Florid osxeous dysplasia may be familial with an autosomal dominant inheritance pattern, but there are only a few examples in the literature in which the familial pattern has been confirmed. The Management of florid cemento-osseous dysplasia for asymptomatic patients consist of regular recalls and observations to ensure that the process is confined within normal limits of the disease and to detect any possible changes, as the disease may persist for indefinite periods of time without causing any symptoms.

The management of our case consisted of conservative treatment and regular recalls, extractions were done due to a periodontal reason and under antibiotic coverage to minimize the risk of infection. Observations of similar asymptomatic radiopaque lesions over a long period enable us to predict their behaviour and ensure there are no negative changes of the lesion except what appears to be normal progression from radiolucency to radio-opacity.

Our findings are in agreement with other studies that reported long term follow up of florid cases without treatment. Written informed consent was obtained from the patient for publication of this case report and accompanying images. A copy of the written consent is available for review by the Editor-in-Chief of this journal. Histologic typing of odontogenic tumours, jaw cysts and allied lesions.

World Health Organization; A clinical-pathologic study of thirty-four cases. Florid osseous dysplasia in Orientals.

Florid cemento-osseous dysplasia gigantiform cementoma in a Caucasian woman.

Periapical cemento-osseous dysplasia: clinicopathological features.

Br J Oral Maxillofac Surg. International Journal of Oral and Maxillofacial Surgery. Gigantiform cementoma affecting a Caucasian family. Familial florid cemento-osseous dysplasia — a case report and review of the literature.

Speight PM, Carlos R. Clinical, radiographic, biochemical and histological findings of florid Cemento-osseous dysplasia and report of a case. The clinicopathologic spectrum of cementoosseous dysplasia. Oral Radiology – Principles and Interpretation.

Osseous (Cemento-osseous) Dysplasia of the Jaws: Clinical and Radiographic Analysis | jcda

Florid cemento-osseous dysplasia and chronic diffuse osteomyelitis Report of a simultaneous presentation and review of the literature. J Am Dent Assoc.

Multiple oral radiopaque masses leading to Gardner’s syndrome diagnosis. Familial Florid Cemento-Osseous Cementoo A rare manifestation in an Indian family. Case Reports in Dentistry. Familial florid cemento-osseous dysplasia: Clinical, radiographic, and histological findings of florid cemento-osseous dysplasia: Imaging Science in Dentistry.

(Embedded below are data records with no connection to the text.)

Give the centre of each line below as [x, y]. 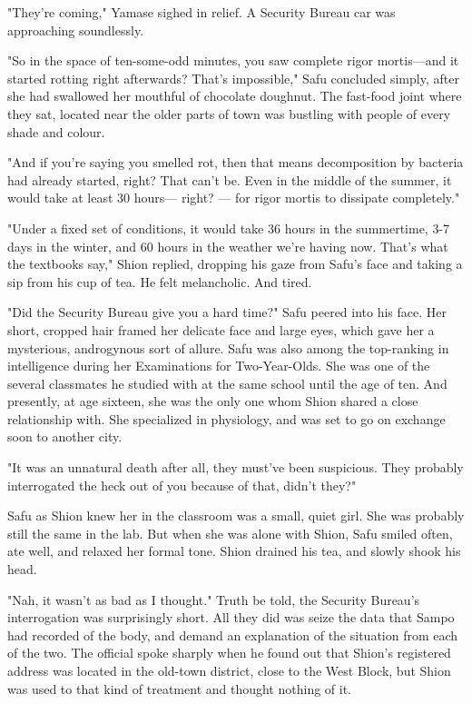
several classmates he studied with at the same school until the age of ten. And [227, 383]
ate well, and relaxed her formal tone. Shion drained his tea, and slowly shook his [234, 551]
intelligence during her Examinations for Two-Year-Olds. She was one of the [219, 366]
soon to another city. [65, 436]
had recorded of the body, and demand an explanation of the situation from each [233, 635]
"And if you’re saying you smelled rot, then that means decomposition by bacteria [236, 162]
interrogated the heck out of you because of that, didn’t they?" [182, 485]
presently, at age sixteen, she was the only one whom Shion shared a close [213, 401]
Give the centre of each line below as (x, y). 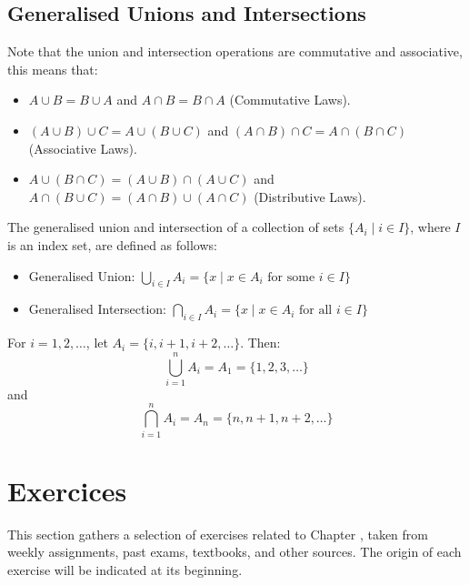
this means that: (53, 69)
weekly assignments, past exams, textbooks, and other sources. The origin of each (234, 552)
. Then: (260, 343)
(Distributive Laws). (310, 196)
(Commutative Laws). (290, 100)
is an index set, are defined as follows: (112, 244)
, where (430, 227)
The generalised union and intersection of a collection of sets (176, 227)
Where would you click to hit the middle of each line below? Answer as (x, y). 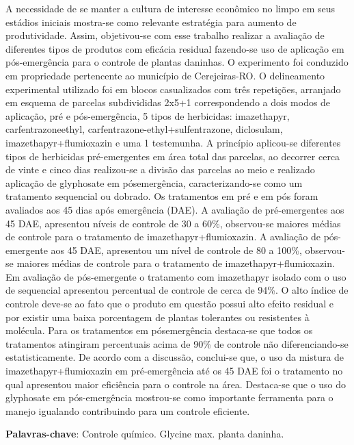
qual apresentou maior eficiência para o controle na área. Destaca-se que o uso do (176, 384)
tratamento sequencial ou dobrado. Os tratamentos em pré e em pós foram (162, 196)
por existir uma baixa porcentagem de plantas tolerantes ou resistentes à (158, 317)
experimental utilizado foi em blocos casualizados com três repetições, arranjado (173, 89)
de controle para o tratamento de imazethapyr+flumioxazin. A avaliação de (163, 237)
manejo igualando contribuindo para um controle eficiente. (128, 410)
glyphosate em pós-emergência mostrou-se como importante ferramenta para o (169, 397)
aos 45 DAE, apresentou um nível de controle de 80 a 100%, (176, 250)
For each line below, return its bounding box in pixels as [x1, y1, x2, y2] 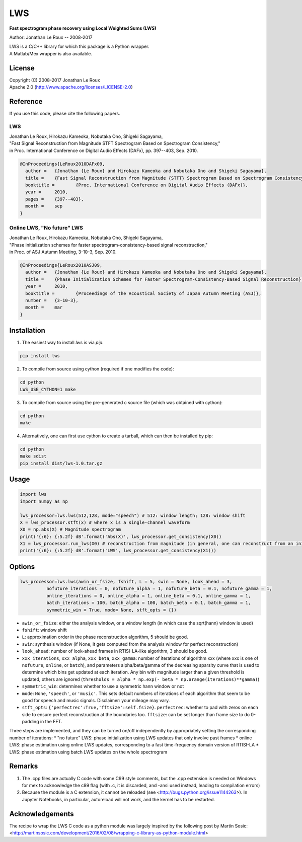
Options [9, 562, 35, 571]
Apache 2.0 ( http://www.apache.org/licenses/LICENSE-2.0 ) [9, 84, 133, 90]
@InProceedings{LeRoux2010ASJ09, [20, 262, 103, 268]
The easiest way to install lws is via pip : [22, 340, 104, 346]
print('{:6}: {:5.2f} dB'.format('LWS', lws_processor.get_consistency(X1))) [20, 548, 216, 554]
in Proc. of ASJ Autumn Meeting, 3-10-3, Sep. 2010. [9, 249, 117, 255]
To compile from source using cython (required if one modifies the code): [22, 366, 174, 372]
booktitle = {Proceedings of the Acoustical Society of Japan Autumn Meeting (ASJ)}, [25, 290, 262, 296]
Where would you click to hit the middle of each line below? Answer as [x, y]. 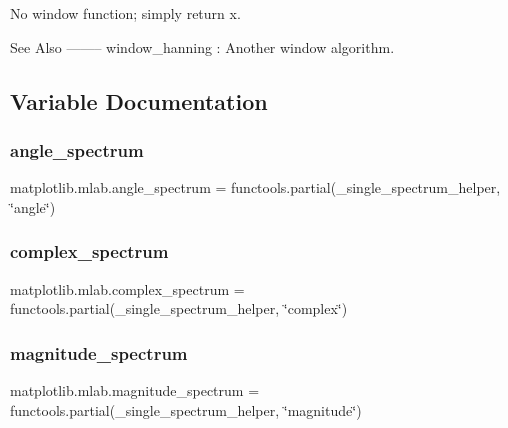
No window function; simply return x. [125, 13]
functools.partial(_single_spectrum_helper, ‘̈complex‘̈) [179, 308]
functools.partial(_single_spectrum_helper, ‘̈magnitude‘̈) [186, 409]
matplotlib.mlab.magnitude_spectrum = [135, 390]
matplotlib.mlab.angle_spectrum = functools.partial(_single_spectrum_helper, [255, 187]
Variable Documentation [139, 100]
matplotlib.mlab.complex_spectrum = [127, 288]
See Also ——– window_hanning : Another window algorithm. [202, 46]
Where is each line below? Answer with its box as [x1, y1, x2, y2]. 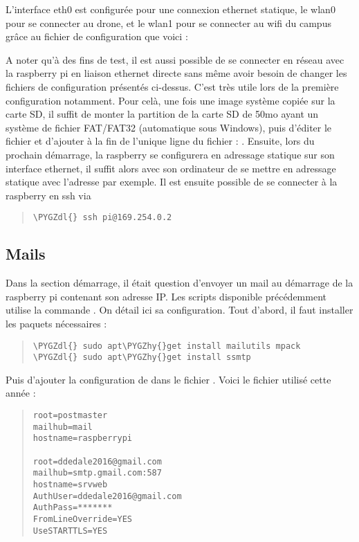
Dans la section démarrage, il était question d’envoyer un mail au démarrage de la [6, 275, 353, 290]
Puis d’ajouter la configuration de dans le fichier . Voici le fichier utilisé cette [6, 372, 331, 386]
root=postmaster [33, 410, 108, 421]
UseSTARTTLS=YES [33, 525, 108, 536]
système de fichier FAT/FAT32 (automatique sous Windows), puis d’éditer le [6, 120, 332, 134]
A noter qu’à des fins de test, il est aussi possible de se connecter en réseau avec [6, 52, 344, 66]
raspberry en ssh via [6, 188, 91, 202]
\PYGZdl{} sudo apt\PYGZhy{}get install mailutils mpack [33, 341, 301, 351]
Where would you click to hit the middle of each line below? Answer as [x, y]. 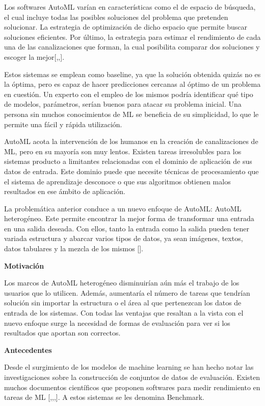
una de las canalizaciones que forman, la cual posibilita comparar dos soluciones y [132, 47]
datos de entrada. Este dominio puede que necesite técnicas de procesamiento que [131, 171]
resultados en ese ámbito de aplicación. [65, 191]
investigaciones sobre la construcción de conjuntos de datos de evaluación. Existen [132, 377]
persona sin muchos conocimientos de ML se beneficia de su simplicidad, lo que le [131, 114]
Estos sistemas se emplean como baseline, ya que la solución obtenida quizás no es [132, 74]
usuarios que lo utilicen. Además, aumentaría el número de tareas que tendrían [127, 292]
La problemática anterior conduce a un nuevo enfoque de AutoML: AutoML [123, 208]

Sclerotic cemental masses of the jaws so-called chronic. Florid cemento osseous dysplasia: OA Dentistry Oct 01;1 1: Abstract Introduction Florid cemento-osseous dysplasia is one of the terms that have been designated by the World Health Organization as cemento-osseous dysplasias of the jaws. Case report A case of asymptomatic uncomplicated florid cemento-osseous dysplasia occurring in a year-old Jordanian female is reported, which can be considered rare regarding race distribution.

Introduction The WHO report describes Cemento-Osseous Dysplasias CODs as a variety of jaw lesions that are characterized histologically by the psseous of cementum-like tissue, and which appear to be dysplasias rather than neoplasms.

Case report This report will present “according to our knowledge” the first documented case of FCOD in Jordan with 15 years clinical and radiographical data follow up. Discussion Clinical and radiographic features are diagnostic for FCOD, it is almost always asymptomatic and nonexpanding, usually discovered incidentally on routine dental radiographs. Consent Written informed consent was obtained from the patient for publication of this case report and accompanying images.

Conflict of interests None declared. Competing interests None declared.